Coconut Flour Pumpkin Spice Cake
6 large egg yolks, preferably cold [see here to know why cold is best]
1/2 cup honey
1/2 cup soft, solid or liquid coconut oil or Earth Balance*
1/2 cup coconut milk, tinned or from scratch, or coconut cream**
1 tsp. vanilla extract
1 tsp. ground cinnamon
2 tsp. ground ginger
1/4 tsp. ground clove
1/4 tsp. ground allspice
1/2 cup coconut flour, sifted
6 large egg whites, room temperature
1/2 to 1 tsp. baking soda
*Note that using Earth Balance will no longer make this cake SCD.
**Coconut cream is the fatty substance that rises to the top when the coconut milk has settled. To have this stuff on hand at all times, store at least a tin or two of full fat coconut milk (not lite) in the fridge.
Preheat oven to 350°F. Line a 9” round cake pan or springform pan with parchment paper.
Beat the egg yolks in a small stainless steel bowl with a whisk until light and pale and when visible trail (the ribbon) is left on the surface of the yolks before merging back when you lift the whisk. The consistency will resemble custard, with bubbles. When settled, there is a layer of foam on the top much like when egg whites are beaten. (I promise I’m going to make a new video soon demonstrating this.)
In a medium or large bowl, stir the honey and oil together until the honey is near creamed or begins to have a grainy appearance. Gently fold in the beaten egg yolks. The batter will take on a viscous consistency. Add the coconut milk or coconut cream, vanilla, and spices. All the while, make sure that you are stirring gently and slowly. Whisk in the coconut flour, stirring out any lumps in the batter. It will quickly thicken to a dough consistency, even after you’ve finished whisking and let it rest, but this is okay.
Beat the egg whites to soft peaks in a large bowl or in a food processor or other kitchen appliance. Gently fold into the batter: spreading the egg whites on top of the batter and cutting a rubber spatula down the middle to the bottom of the bowl and bringing up the dough-like batter over the egg whites. Repeat until there is no white left. Do not stir or mix, or else you may expel the air trapped in the whites.
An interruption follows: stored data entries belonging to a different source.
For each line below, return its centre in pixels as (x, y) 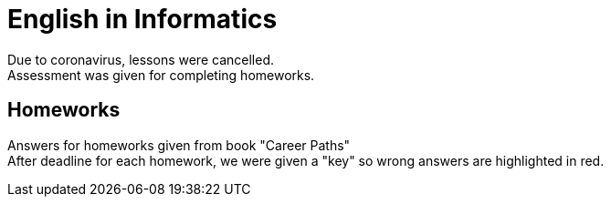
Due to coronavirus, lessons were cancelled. (141, 59)
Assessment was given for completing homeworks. (161, 75)
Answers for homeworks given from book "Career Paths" (179, 145)
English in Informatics (142, 19)

Gently stir in baking soda last.
Scrape batter into the prepared cake pan and bake for 30 to 45 minutes. When the cake is done, it should feel light and fluffy to the touch, almost as if there’s a foam underneath the surface, or when a knife or cake tester comes out clean from the centre. Thoroughly cool the cake before slicing to prevent the cake from cracking. The cake will start to feel more solid as it cools. Serve and enjoy!